One thing that might be nice is if the tool supported building annotated git tags based on the changelog. So, if we use this project's changelog as an example, it could take this:

# Change Log
All notable changes to this project will be documented in this file.
This project adheres to [Semantic Versioning](http://semver.org/).

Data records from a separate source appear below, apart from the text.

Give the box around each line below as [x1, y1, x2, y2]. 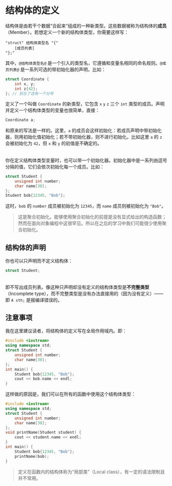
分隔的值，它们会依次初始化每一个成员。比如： [5, 163, 104, 170]
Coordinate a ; [5, 118, 36, 123]
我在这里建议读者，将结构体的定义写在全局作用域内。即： [5, 328, 127, 334]
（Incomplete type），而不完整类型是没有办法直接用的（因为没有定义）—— [5, 290, 163, 296]
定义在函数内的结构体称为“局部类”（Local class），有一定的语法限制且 [17, 469, 165, 475]
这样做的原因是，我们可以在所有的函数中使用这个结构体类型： [5, 391, 136, 397]
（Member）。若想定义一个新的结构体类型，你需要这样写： [5, 29, 129, 35]
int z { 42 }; [14, 86, 38, 91]
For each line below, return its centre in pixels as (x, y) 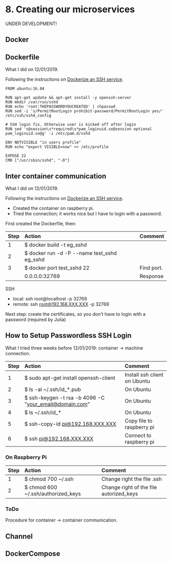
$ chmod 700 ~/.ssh (49, 479)
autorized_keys (120, 494)
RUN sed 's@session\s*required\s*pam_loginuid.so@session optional (79, 129)
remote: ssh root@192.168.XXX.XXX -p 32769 (61, 304)
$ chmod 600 (41, 487)
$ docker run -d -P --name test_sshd (70, 253)
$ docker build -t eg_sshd (56, 245)
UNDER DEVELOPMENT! (31, 24)
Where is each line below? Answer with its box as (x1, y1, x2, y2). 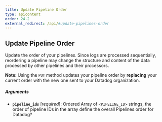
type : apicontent (5, 12, 41, 17)
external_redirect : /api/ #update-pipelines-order (5, 21, 110, 26)
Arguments (5, 89, 29, 94)
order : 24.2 (5, 16, 30, 21)
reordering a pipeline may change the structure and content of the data (5, 58, 150, 63)
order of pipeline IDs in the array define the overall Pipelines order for (12, 106, 154, 112)
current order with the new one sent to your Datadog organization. (5, 77, 140, 84)
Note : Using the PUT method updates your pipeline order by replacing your (5, 72, 157, 78)
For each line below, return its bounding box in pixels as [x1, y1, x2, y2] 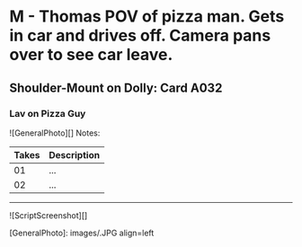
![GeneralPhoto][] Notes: [9, 128, 101, 138]
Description [49, 148, 101, 161]
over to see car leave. [9, 45, 173, 65]
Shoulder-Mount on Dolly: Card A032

## [Unreleased][unreleased]

## [0.0.7] - 2015-02-16
### Added
- Link, and make it obvious that date format is ISO 8601
### Changed
- Clarified the section on "Is there a standard change log format?"
### Fixed
- Fix Markdown links to tag comparison URL with footnote-style links.

## [0.0.6] - 2014-12-12
### Added
- README section on "yanked" releases.
[snip]

and create an annotated git tag v0.0.7 with contents something like this:

# Version 0.0.7 release

### Added
- Link, and make it obvious that date format is ISO 8601
### Changed
- Clarified the section on "Is there a standard change log format?"
### Fixed
- Fix Markdown links to tag comparison URL with footnote-style links.

@elyscape I wish I had read this:

I have a Ruby script that does this for a different changelog format that I could modify slightly to work with the convention here.

before I wrote https://github.com/ianfixes/keepachangelog_manager_gem

It does the thing you suggest, although for the changelog file itself.